Para ela, se um dos parceiros deseja ter uma relação sexual protegida, a retirada da camisinha faz com que o sexo que ocorria consensualmente passe a não ser consentido – e isso seria uma forma de violência.

O que a lei brasileira diz

Na pesquisa realizada por Brodsky, uma das vítimas diz considerar o stealthing como um “quase estupro”. Outra afirmou que é uma “violação do que tínhamos concordado”.

Nesse sentido, a autora do estudo diz que acredita ser necessária a criação de uma legislação específica para onde as vítimas da prática possam recorrer.

Para a lei brasileira, a prática não é caracterizada como estupro. Isso porque, segundo o artigo 213 do Código Penal, é crime “constranger alguém, mediante violência ou grave ameaça, a ter conjunção carnal ou a praticar ou permitir que com ele se pratique outro ato libidinoso”.

“Sendo assim, em virtude de a prática sexual ter sido autorizada pelos parceiros, o stealthing não pode ser considerado estupro”, diz a advogada Gabriela Souza, da Advocacia para Mulheres.

Consultada pelo Catraca Livre, Souza faz algumas recomendações para as mulheres que sofrerem esse tipo de abuso. Inicialmente, ela recomenda que a vítima compareça a um hospital para receber um coquetel anti-DSTs. É importante que a mulher também realize exames clínicos e faça teste de gravidez.

Já no âmbito da lei, a advogada sugere que as mulheres que desejarem denunciar o ocorrido registrem um boletim de ocorrência para iniciar um processo criminal contra seu agressor.

É o que ocorreu com Ana Carolina*. Após ser vítima de stealthing, ela decidiu prestar queixa numa delegacia de Polícia Civil em São Paulo. Mas, ao conversar com o delegado e o médico do local, acabou se sentindo desestimulada a prosseguir com a denúncia.

Em razão de casos como este, Souza recomenda que a denúncia seja feita em uma Delegacia da Mulher e, de preferência, que a vítima esteja acompanha de alguém que possa apoiá-la.

“Infelizmente, a realidade de atendimento policial ainda é muito opressiva à mulher. Ela pode ser desaconselhada e colocada em situações vexatórias”, diz.

Ainda assim, ela aconselha que a mulher que queira levar adiante a denúncia o faça imediatamente, pois em alguns casos pode ser necessário o exame de corpo de delito.

Alternativas legais

Embora a prática do stealthing ainda seja pouco reconhecida como violência sexual e não seja caracterizada como estupro pela lei, a vítima pode recorrer a alternativas legais.

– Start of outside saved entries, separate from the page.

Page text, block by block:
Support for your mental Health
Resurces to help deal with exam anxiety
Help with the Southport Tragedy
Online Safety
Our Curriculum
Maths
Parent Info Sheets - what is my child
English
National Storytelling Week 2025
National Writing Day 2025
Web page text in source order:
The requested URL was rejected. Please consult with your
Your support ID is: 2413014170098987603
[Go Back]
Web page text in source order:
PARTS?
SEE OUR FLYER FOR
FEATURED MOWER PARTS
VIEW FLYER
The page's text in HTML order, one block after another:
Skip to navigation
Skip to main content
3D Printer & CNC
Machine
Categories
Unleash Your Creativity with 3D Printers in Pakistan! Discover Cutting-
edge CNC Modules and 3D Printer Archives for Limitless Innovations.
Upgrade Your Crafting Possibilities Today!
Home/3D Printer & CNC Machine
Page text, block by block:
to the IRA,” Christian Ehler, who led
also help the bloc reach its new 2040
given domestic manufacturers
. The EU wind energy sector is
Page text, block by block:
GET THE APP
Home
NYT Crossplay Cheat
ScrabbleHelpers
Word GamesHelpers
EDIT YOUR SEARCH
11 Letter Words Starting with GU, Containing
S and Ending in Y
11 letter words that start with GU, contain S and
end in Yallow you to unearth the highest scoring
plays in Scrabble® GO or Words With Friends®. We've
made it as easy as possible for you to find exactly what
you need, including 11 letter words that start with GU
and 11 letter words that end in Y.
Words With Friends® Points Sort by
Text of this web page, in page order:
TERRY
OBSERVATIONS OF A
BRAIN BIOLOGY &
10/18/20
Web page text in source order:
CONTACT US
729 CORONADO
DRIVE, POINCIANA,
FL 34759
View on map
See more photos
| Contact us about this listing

Souza cita, por exemplo, os artigos 130 (perigo de contato venéreo) do Código Penal, o 131, que diz ser crime “praticar, com o fim de transmitir a outrem moléstia grave de que está contaminado, ato capaz de produzir o contágio” e o 215, que aponta ser criminoso “ter conjunção carnal ou praticar outro ato libidinoso com alguém, mediante fraude ou outro meio que impeça ou dificulte a livre manifestação da vontade da vítima”.

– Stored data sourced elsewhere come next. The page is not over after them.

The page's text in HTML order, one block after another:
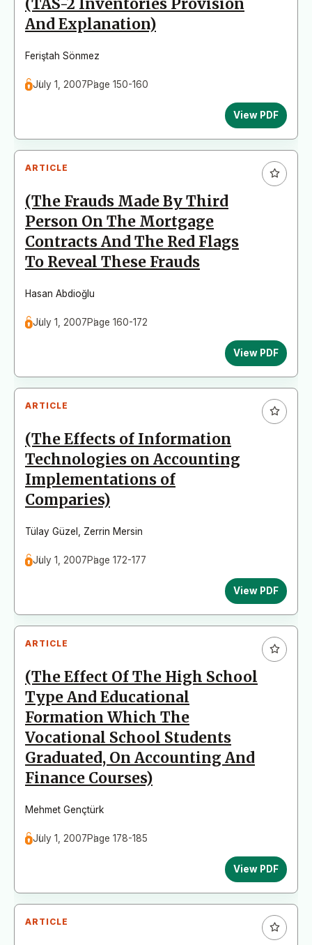
(TAS-2 Inventories Provision
And Explanation)
Feriştah Sönmez
July 1, 2007Page 150-160
View PDF
ARTICLE
(The Frauds Made By Third
Person On The Mortgage
Contracts And The Red Flags
To Reveal These Frauds
Hasan Abdioğlu
July 1, 2007Page 160-172
View PDF
ARTICLE
(The Effects of Information
Technologies on Accounting
Implementations of
Comparies)
Tülay Güzel Zerrin Mersin
July 1, 2007Page 172-177
View PDF
ARTICLE
(The Effect Of The High School
Type And Educational
Formation Which The
Vocational School Students
Graduated, On Accounting And
Finance Courses)
Mehmet Gençtürk
July 1, 2007Page 178-185
View PDF
ARTICLE
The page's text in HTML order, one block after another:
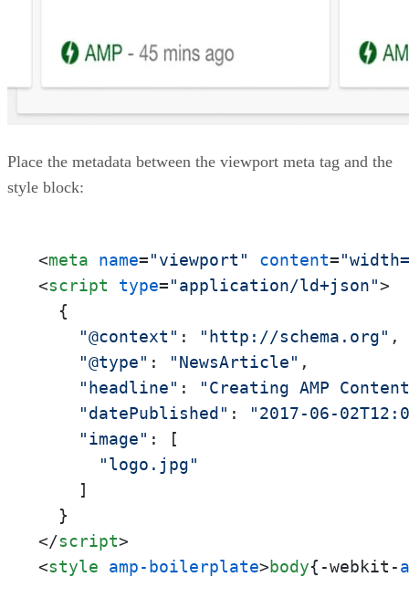
Place the metadata between the viewport meta tag and the
style block:
<meta name="viewport" content=
<script type="application/ld+json">
  {
"@context" : "http://schema.org" ,
"@type" : "NewsArticle" ,
"headline" :
"Creating AMP
"datePublished" :
"2017-06-
"image" : [
"logo.jpg"
    ]
</script>
<style amp-boilerplate>body{-webkit-
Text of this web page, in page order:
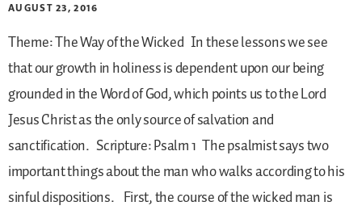
AUGUST 23, 2016
Theme: The Way of the Wicked In these lessons we see
that our growth in holiness is dependent upon our being
grounded in the Word of God, which points us to the Lord
Jesus Christ as the only source of salvation and
sanctification. Scripture: Psalm 1 The psalmist says two
important things about the man who walks according to his
sinful dispositions. First, the course of the wicked man is
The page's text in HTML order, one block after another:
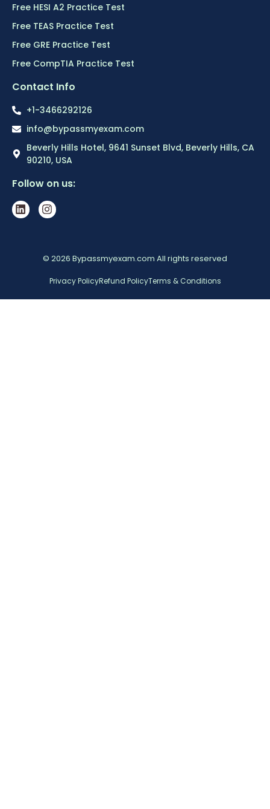
Free HESI A2 Practice Test
Free TEAS Practice Test
Free GRE Practice Test
Free CompTIA Practice Test
Contact Info
+1-3466292126
info@bypassmyexam.com
Beverly Hills Hotel, 9641 Sunset Blvd, Beverly Hills, CA
90210, USA
Follow on us:
© 2026 Bypassmyexam.com All rights reserved
Privacy PolicyRefund PolicyTerms & Conditions
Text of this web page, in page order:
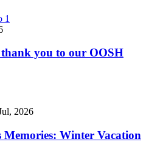
you to our OOSH
2026
Memories: Winter Vacation
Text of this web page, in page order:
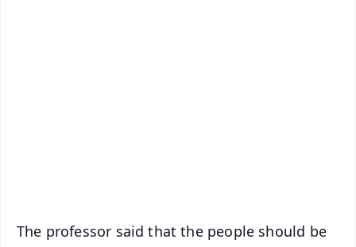
The professor said that the people should be
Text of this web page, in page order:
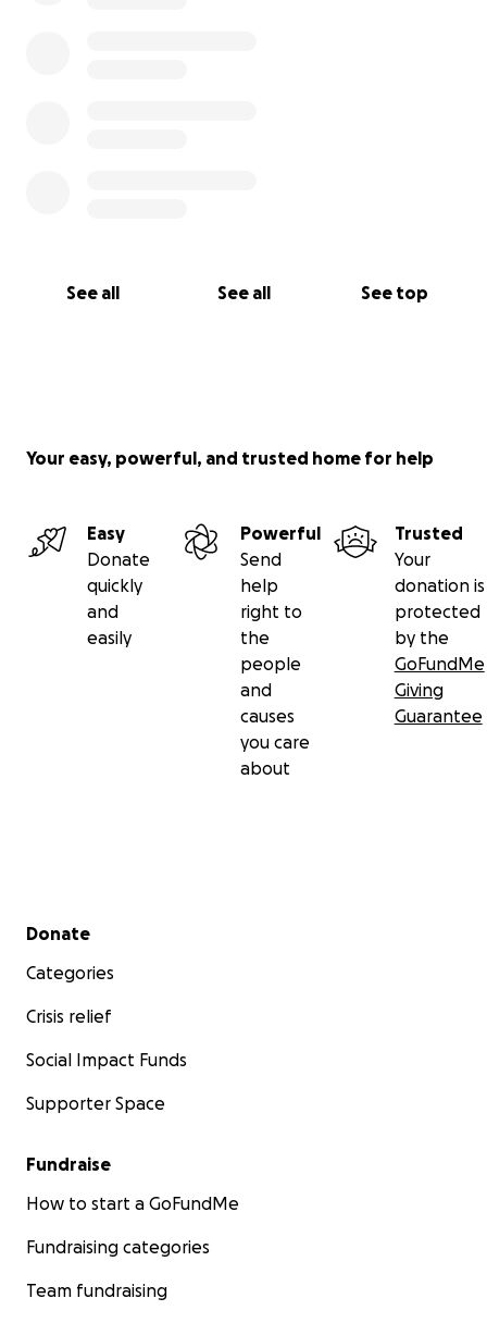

“É importante que a mulher que for realizar a denúncia na delegacia já esteja consciente desses crimes, para a tipificação da conduta do parceiro desleal”, diz a advogada.

Ainda existe a possibilidade da responsabilização civil deste ato por problemas como uma gravidez indesejada ou aborto, a necessidade de custeio de tratamento médico e efeitos de abalo moral sofrido.

Vítima de abuso após conhecer um rapaz pelo Tinder, Ana Carolina* correu para fazer exames após ter transado sem proteção para checar se estava tudo bem com a saúde. Por sorte, estava. “Mas foi muito humilhante o que aconteceu”, conclui.

*O nome foi alterado para proteger a identidade da vítima.